Senin, 26 Desember 2011

Pengembangan Desain Pembelajaran


Seiring dengan majunya waktu dan  teknologi yang berkembang pesat, masyarakat pun berubah dengan cepat pula mengikuti perkembangan zaman. Hal inilah yang menyebabkan perlunya mengembangkan desain pembelajaran (instruksional).  Ada nilai-nilai yang harus tetap ada dan harus diwariskan dengan terbuka terhadap kemajuan zaman. Penyampaian materi dengan memperhatikan perkembangan masyarakat dan teknologi merupakan suatu yang niscaya.
Dalam tulisan ini akan dibahas sedikit tentang beberapa hal berkaitan dengan pengembanan desain instruksional yaitu konsep, prinsip, dan prosedur perancangan instruksional, model desain pembelajaran.
A.        Konsep, prinsip, dan prosedur pengembangan instruksional
Pengembangan instruksional adalah teknik pengelolaan dalam mencari pemecahan masalah-masalah instruksional atau setidak-tidaknya dapat mengoptimalkan pemanfaatan sumber belajar yang ada untuk memperbaiki pendidikan. Dalam perspektif Twelker dalam Mudhoffir, 1986 : 33, yang dimaksud dengan pengembangan instruksional adalah cara yang sistematis dalam mengidentifikasi, mengembangkan dan mengevaluasi seperangkat materi dan strategi yang diarahkan untuk mencapai tujuan pendidikan tertentu.
Pengembangan instruksional merupakan keseluruhan kegiatan berkesinambungan yang meliputi perencanaan, pengembangan dan evaluasi terhadap sistem instruksional yang sedang dikembangkan tersebut sehingga mendapatkan sebuah desain instruksional yang efektif dan efisien.

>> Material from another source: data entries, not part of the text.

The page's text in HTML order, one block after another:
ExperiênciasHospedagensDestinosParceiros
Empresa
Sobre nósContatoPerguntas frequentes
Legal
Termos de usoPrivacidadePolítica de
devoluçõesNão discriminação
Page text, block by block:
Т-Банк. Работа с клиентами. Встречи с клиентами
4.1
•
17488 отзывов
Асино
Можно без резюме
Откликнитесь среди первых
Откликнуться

B.        Prinsip Pengembangan Sistem Instruksional
Pengembangan sistem instruksional meliputi proses "monitoring" interaksi siswa dengan situasi dan pengalaman belajar, agar para penyusun desain instruksional dapat menilai efektifitas suatu desain. Pengembangan sistem instruksional senantiasa didasarkan atas pengalaman empiris, dan prinsip-prinsip yang telah teruji kebenarannya, dalam arti telah ditentukan berdasar prosedur yang sistematis, peng­amatan yang tepat, dan percobaan yang terkontrol. Hal ini berbeda dengan metode atau cara mengajar yang diperoleh se­cara tradisional dan dikembangkan melalui pengalaman semata-mata.
Apakah yang dikerjakan oleh para pengembang sistem dan desain instruksional? Kegiatan pokok bagi para pengembang sistem dan desain instruksional meliputi:
1.  Menentukan hasil belajar dalam arti prestasi siswa yang bisa diamati dan diukur (learning outcomes).

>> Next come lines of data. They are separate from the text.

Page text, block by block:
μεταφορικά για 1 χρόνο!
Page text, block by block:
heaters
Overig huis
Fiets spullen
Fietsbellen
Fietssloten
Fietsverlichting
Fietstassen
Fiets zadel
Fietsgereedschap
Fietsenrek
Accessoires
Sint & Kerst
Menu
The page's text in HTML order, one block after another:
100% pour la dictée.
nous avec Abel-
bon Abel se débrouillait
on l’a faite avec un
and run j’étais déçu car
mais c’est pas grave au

2.    Identifikasi karakteristik siswa yang akan belajar.
3.    Berdasar 1 dan 2 tersebut, memilih dan menyelenggarakan kegiatan belajar mengajar bagi para siswa.
4.    Menentukan media untuk kegiatan tersebut.
5.  Menentukan situasi dan kondisi, dalam mana responsi siswa akan diamati dan dipandang sebagai salah satu contoh dari tingkah laku yang diharapkan.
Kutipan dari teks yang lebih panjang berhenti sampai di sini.